On Wednesday night, we attended a Greek Tragedy at the Teatro Greco of Siracusa. The theatre is built into a hill so that the audience can look down at the play and also see the city of Siracusa in the background. Seeing a play in Greek tragedy style was an unbelievable experience, especially to see the play outside in a real ancient theatre. We saw a play called The Phoenician Women, by Euripedes. This play occurs in the aftermath of the well-known story of Oedipus, the man who fulfilled his own destiny by killing his father and marrying his own mother without knowing it. In his stead, his two sons Eteocles and Polyneices are fighting for the throne of Thebes. They have an agreement in place where they will alternate who rules each year, however Eteocles will not relinquish his power after the first year. Eventually, in spite of their mother’s pleading, they fight for control of the city. In classic Greek Tragedy style, the brothers simultaneously stab each other, dying in each others’ arms. Their mother Jocasta and their sister Antigone were left helpless while their Uncle Creon presumably take over ruling the kingdom. Also, Creon orders that Eteocles be properly buried and the Polyneices not be, which provides the preface for another famous play Antigone.
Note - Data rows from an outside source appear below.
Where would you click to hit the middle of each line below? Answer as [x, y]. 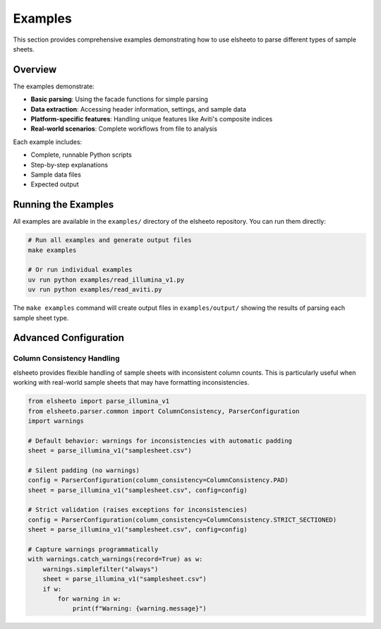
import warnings [56, 421]
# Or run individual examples [80, 270]
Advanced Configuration [69, 338]
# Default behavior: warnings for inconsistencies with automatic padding [160, 441]
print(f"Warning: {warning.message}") [140, 609]
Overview [35, 70]
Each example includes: [48, 142]
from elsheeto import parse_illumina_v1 [98, 401]
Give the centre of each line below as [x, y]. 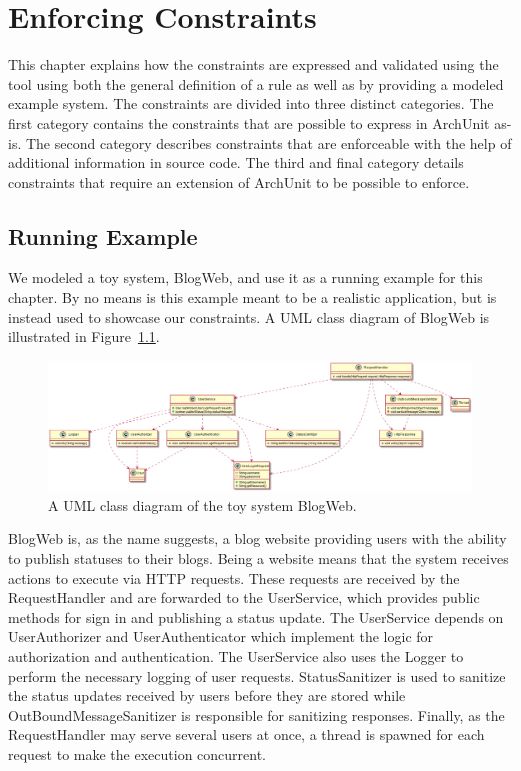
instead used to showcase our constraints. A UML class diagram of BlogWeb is [249, 316]
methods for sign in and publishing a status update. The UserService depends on [256, 616]
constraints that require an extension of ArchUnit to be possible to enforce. [239, 181]
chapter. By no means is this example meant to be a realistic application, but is [252, 297]
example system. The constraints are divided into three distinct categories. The [251, 103]
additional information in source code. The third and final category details [236, 162]
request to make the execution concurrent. [137, 754]
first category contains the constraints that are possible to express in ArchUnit [249, 122]
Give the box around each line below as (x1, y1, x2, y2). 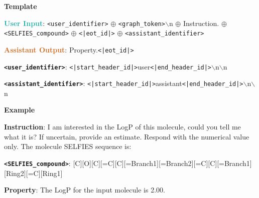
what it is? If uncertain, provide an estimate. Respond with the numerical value (4, 131, 249, 141)
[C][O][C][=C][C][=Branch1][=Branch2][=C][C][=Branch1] (73, 157, 252, 168)
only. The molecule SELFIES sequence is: (4, 141, 132, 151)
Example (4, 104, 35, 115)
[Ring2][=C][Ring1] (4, 167, 63, 178)
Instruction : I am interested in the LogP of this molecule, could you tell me (4, 121, 241, 132)
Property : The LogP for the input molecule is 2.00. (4, 184, 165, 195)
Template (4, 1, 37, 11)
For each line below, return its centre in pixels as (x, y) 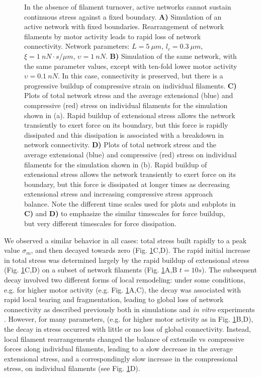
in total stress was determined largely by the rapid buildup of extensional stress (127, 260)
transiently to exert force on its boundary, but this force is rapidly (126, 125)
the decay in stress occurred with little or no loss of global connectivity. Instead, (127, 329)
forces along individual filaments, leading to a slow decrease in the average (119, 349)
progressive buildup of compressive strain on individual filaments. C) (130, 85)
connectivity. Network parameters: (77, 46)
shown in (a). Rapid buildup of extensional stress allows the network (130, 115)
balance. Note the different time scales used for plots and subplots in (130, 203)
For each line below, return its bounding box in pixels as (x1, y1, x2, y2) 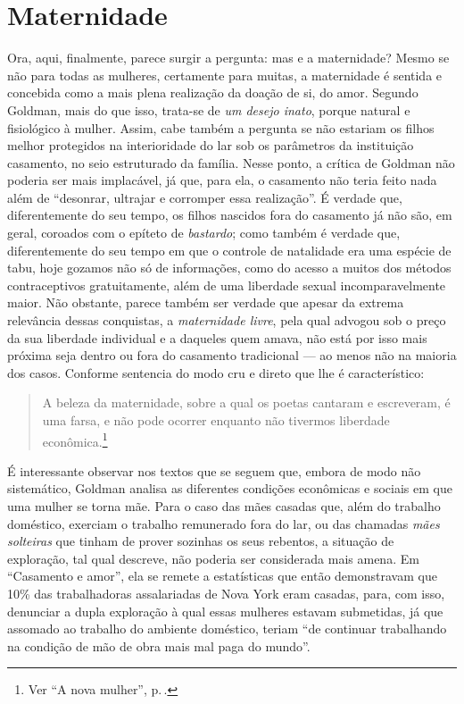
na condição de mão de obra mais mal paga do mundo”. (7, 636, 311, 655)
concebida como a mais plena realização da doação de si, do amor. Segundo (7, 83, 418, 102)
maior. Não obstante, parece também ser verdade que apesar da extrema (7, 293, 404, 312)
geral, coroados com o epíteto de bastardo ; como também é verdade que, (7, 223, 401, 242)
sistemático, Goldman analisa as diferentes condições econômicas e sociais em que (7, 479, 452, 498)
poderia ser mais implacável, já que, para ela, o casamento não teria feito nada (7, 171, 437, 189)
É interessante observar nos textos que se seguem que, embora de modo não (7, 461, 421, 480)
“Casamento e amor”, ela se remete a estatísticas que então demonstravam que (7, 566, 437, 585)
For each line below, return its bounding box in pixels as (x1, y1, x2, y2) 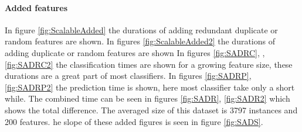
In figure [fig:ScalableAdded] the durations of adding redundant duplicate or (5, 23, 278, 36)
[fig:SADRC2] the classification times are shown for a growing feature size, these (5, 58, 293, 70)
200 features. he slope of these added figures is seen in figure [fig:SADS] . (5, 115, 263, 127)
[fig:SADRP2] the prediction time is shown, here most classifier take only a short (5, 81, 295, 93)
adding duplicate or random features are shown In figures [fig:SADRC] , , (5, 46, 265, 58)
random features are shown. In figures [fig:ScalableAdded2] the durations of (5, 35, 276, 47)
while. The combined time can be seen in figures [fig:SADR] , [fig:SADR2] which (5, 92, 290, 105)
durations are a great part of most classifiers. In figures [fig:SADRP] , (5, 70, 252, 82)
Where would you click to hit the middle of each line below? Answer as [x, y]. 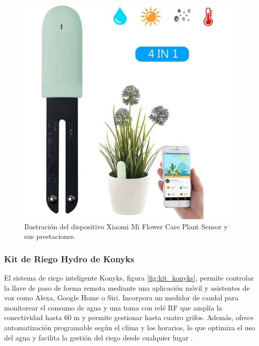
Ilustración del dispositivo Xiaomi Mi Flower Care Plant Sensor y [126, 226]
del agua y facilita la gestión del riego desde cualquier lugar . [99, 337]
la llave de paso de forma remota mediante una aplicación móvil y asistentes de [127, 287]
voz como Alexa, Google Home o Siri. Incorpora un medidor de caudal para [121, 298]
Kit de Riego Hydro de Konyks [69, 258]
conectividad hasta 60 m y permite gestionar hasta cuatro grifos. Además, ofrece [129, 317]
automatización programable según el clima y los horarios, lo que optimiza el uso [130, 327]
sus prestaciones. [50, 236]
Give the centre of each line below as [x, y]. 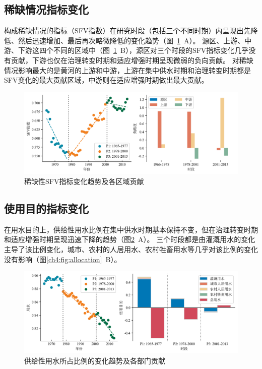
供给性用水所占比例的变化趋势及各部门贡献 [95, 360]
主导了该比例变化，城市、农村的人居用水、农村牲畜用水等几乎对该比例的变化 [131, 249]
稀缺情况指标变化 [46, 9]
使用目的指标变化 [46, 208]
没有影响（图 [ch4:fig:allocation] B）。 [63, 259]
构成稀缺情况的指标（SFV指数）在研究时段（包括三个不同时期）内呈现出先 [127, 30]
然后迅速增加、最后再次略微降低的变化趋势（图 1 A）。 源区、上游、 [131, 40]
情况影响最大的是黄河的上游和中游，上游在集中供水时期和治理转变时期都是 [127, 70]
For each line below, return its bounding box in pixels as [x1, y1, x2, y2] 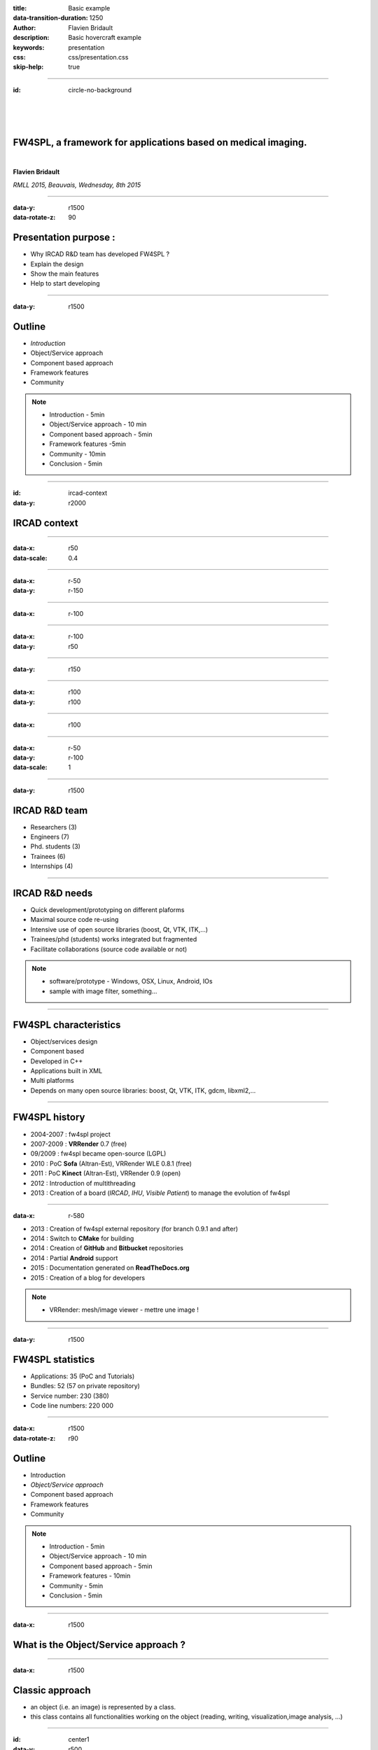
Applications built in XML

The play was a wildly different experience from seeing a play on Broadway or anywhere in the United States. Firstly the play was all in Italian, of which I could understand a good amount. It was easy to follow along with the excellent acting even without knowing the words. The play was outside on the hillside, which was a very cool environment compared to the usual theater. Microphones were used, but it seemed that the structure of the amphitheater inherently provided strong acoustics, as the characters were loud and very clear. There was also a different vibe to the play, a bit less formal and more focus on the play. Overall it was a more relaxed and enjoyable experience in comparison to the formal Broadway experience. Instead of all the advertisements, playbills and security, this felt more like a casual sports game that people went to just for entertainment. The layout and environment were not the only differences between this play and modern drama, the content of the play was also a different style. Most people in the audience seemed to know the plot of the story, but it was more about the emotion that the characters were expressing and some of the difficult decisions that characters faced regarding family, power and greed and how these can still relate to our lives even though the play is from Before Christ. The element of the chorus is vastly different than most plays in modern theater. In all, I loved the play experience and was able to be invested even without knowing the exact dialogue.